[Recorded data]
»»

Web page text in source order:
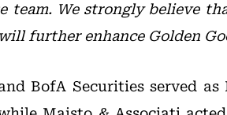
team. We strongly believe
further enhance Golden
BofA Securities served
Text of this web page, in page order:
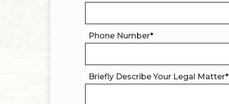
Phone Number*
Briefly Describe Your Legal Matter*
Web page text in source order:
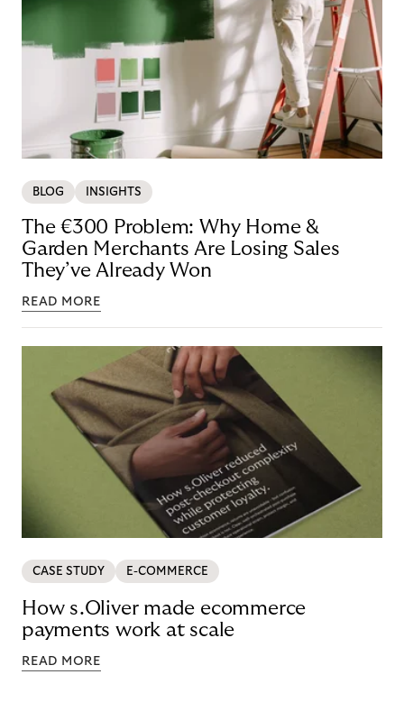
BLOG INSIGHTS
The €300 Problem: Why Home &
Garden Merchants Are Losing Sales
They’ve Already Won
READ MORE
CASE STUDY E-COMMERCE
How s.Oliver made ecommerce
payments work at scale
READ MORE

««

Problem description:
The records above are to be duplicated exactly, pictures left out.

Task response:
Web page text in source order:
team. We strongly believe
further enhance Golden
BofA Securities served
Text of this web page, in page order:
Phone Number*
Briefly Describe Your Legal Matter*
Web page text in source order:
BLOG INSIGHTS
The €300 Problem: Why Home &
Garden Merchants Are Losing Sales
They’ve Already Won
READ MORE
CASE STUDY E-COMMERCE
How s.Oliver made ecommerce
payments work at scale
READ MORE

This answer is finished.